:: DATA IN THIS EXERCISE ::

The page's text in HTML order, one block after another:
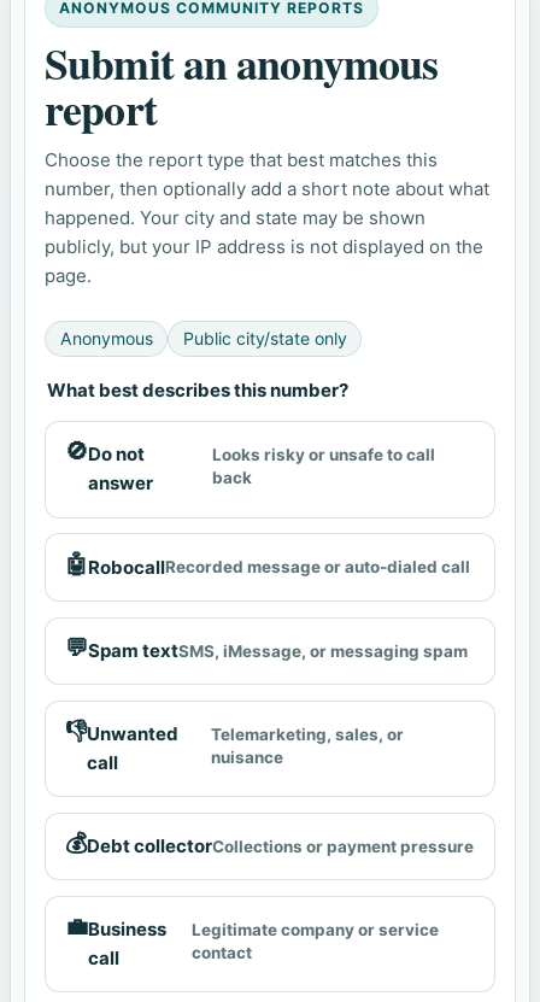
ANONYMOUS COMMUNITY REPORTS
Submit an anonymous
report
Choose the report type that best matches this
number, then optionally add a short note about what
happened. Your city and state may be shown
publicly, but your IP address is not displayed on the
page.
Anonymous Public city/state only
What best describes this number?
🚫Do not
answer
Looks risky or unsafe to call
back
🤖RobocallRecorded message or auto-dialed call
💬Spam textSMS, iMessage, or messaging spam
👎Unwanted
call
Telemarketing, sales, or
nuisance
💰Debt collectorCollections or payment pressure
💼Business
call
Legitimate company or service
contact
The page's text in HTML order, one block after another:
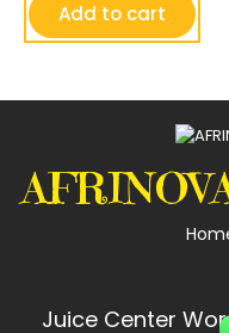
Add to cart
Juice Center

:::

#### ABOUT THIS EXERCISE
Write out each line of the data exactly; the images should be left out.

#### RESPONSE BOX
The page's text in HTML order, one block after another:
ANONYMOUS COMMUNITY REPORTS
Submit an anonymous
report
Choose the report type that best matches this
number, then optionally add a short note about what
happened. Your city and state may be shown
publicly, but your IP address is not displayed on the
page.
Anonymous Public city/state only
What best describes this number?
🚫Do not
answer
Looks risky or unsafe to call
back
🤖RobocallRecorded message or auto-dialed call
💬Spam textSMS, iMessage, or messaging spam
👎Unwanted
call
Telemarketing, sales, or
nuisance
💰Debt collectorCollections or payment pressure
💼Business
call
Legitimate company or service
contact
The page's text in HTML order, one block after another:
Add to cart
Juice Center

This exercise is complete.